In the records that follow, the lines from the one containing "For each line below, return its bounding" to the one containing "Lecture 12 [90, 17, 164, 37]", inclusive, are to be given again exactly.
---------- SUPPLIED RECORDS
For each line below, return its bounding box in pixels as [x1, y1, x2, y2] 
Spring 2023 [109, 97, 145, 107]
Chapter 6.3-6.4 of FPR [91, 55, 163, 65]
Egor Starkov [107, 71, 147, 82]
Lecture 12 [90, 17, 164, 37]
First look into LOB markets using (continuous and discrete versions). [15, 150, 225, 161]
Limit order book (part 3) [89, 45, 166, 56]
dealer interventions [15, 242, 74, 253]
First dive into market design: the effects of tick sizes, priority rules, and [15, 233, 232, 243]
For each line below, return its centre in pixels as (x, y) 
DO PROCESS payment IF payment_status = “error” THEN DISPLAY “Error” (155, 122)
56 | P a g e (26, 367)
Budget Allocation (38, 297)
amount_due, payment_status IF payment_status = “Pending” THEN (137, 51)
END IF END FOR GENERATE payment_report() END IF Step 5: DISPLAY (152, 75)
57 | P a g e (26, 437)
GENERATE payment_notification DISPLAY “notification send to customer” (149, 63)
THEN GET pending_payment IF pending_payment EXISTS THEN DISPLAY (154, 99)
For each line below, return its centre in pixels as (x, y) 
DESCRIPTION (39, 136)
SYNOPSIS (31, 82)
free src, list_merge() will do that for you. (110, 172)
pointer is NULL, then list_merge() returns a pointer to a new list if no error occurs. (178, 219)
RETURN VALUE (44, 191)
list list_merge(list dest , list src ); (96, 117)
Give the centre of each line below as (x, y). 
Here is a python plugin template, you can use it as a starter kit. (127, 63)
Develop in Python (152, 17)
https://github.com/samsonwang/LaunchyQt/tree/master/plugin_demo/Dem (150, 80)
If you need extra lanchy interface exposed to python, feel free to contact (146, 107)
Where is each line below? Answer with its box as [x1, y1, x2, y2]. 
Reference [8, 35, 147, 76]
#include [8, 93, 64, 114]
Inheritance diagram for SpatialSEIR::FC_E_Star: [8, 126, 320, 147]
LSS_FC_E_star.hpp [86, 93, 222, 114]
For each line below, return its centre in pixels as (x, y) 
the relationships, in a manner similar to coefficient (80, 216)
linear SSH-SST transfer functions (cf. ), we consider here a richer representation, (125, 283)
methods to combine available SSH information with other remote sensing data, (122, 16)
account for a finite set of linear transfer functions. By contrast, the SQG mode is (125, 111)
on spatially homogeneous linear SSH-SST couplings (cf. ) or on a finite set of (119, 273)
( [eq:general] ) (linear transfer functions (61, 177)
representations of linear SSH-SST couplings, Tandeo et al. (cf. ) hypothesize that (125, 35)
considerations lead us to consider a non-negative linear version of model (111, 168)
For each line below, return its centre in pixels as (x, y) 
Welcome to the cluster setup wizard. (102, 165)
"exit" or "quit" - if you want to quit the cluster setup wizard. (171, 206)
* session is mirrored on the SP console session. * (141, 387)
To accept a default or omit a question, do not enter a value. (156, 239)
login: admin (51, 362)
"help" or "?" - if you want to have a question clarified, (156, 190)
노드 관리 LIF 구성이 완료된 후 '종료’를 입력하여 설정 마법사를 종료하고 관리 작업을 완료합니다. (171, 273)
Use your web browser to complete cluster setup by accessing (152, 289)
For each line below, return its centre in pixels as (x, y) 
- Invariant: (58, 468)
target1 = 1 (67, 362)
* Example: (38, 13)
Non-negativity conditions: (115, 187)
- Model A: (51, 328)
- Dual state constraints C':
--------------------
---------- SUPPLIED RECORDS
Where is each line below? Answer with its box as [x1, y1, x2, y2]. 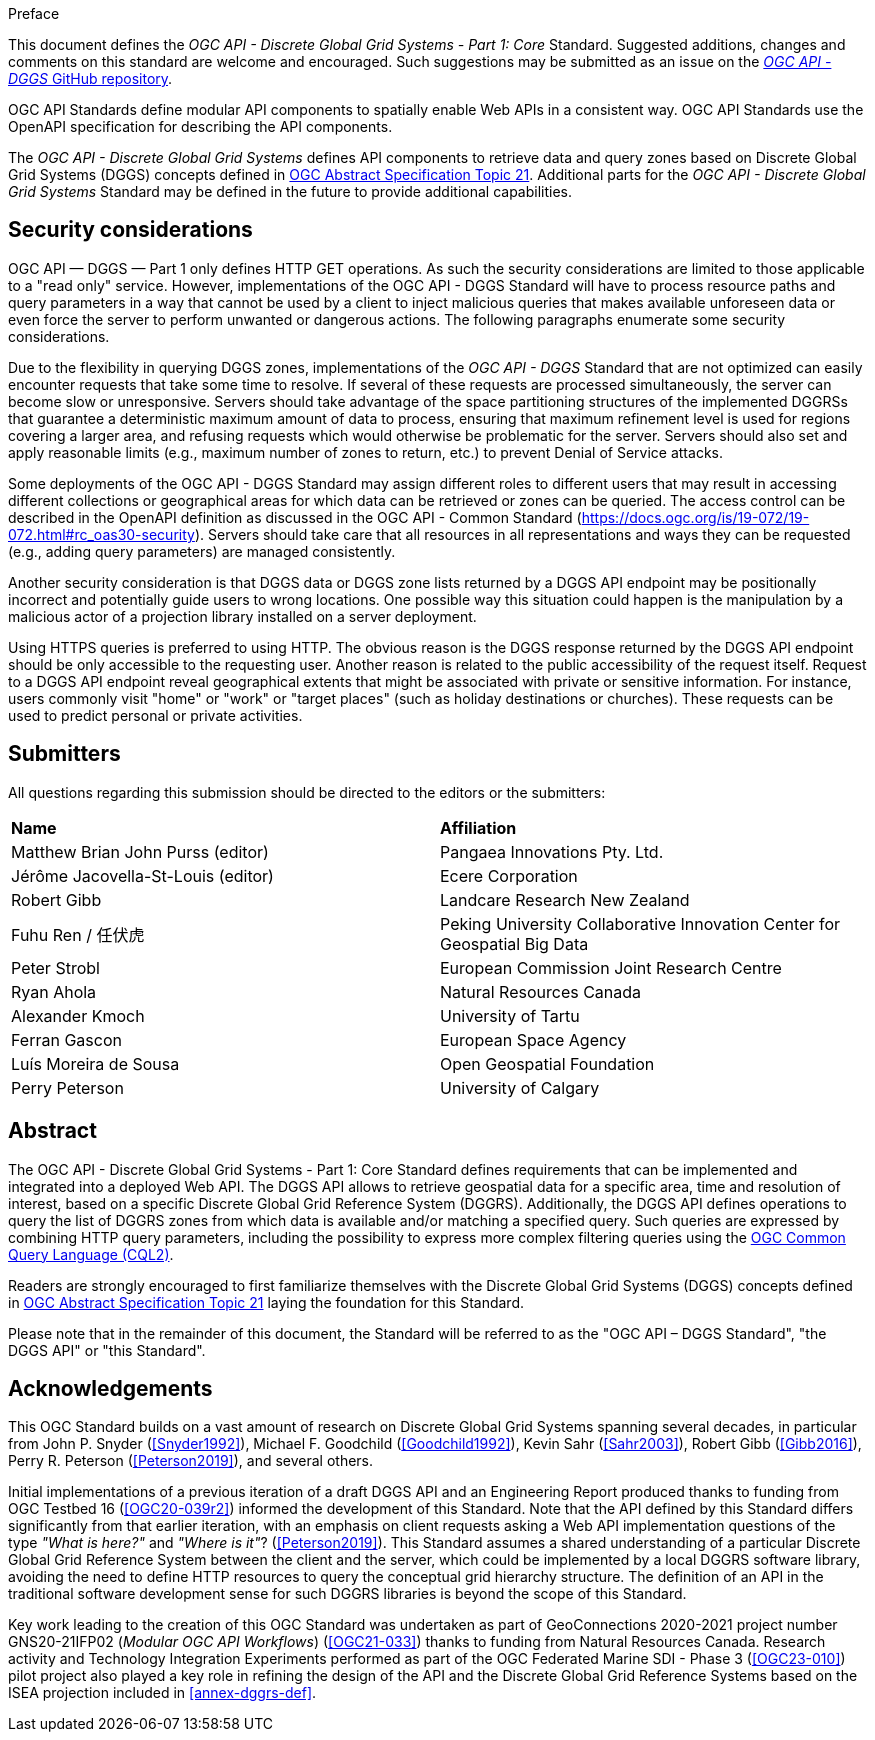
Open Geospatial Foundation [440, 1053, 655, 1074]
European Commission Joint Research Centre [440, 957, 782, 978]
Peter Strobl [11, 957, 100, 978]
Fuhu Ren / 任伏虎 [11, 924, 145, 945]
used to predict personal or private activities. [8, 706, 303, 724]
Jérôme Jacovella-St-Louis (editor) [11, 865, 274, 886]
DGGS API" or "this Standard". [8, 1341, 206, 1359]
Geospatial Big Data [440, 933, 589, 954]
--------------------
---------- SUPPLIED RECORDS
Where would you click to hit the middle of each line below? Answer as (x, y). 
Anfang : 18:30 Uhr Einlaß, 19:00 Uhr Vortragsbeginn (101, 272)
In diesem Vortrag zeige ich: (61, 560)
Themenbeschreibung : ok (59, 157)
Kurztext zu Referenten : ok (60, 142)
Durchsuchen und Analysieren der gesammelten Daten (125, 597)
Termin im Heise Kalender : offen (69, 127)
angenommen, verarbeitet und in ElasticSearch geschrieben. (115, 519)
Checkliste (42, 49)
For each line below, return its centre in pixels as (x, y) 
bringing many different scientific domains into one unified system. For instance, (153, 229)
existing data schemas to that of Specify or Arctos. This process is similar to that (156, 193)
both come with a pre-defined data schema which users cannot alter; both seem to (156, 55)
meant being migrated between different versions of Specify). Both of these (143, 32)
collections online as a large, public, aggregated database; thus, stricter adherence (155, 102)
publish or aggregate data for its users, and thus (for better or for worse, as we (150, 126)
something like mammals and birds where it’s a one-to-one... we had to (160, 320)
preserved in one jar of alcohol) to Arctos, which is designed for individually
--------------------
• YOUR SOLUTION
For each line below, return its bounding box in pixels as [x1, y1, x2, y2] 
Spring 2023 [109, 97, 145, 107]
Chapter 6.3-6.4 of FPR [91, 55, 163, 65]
Egor Starkov [107, 71, 147, 82]
Lecture 12 [90, 17, 164, 37]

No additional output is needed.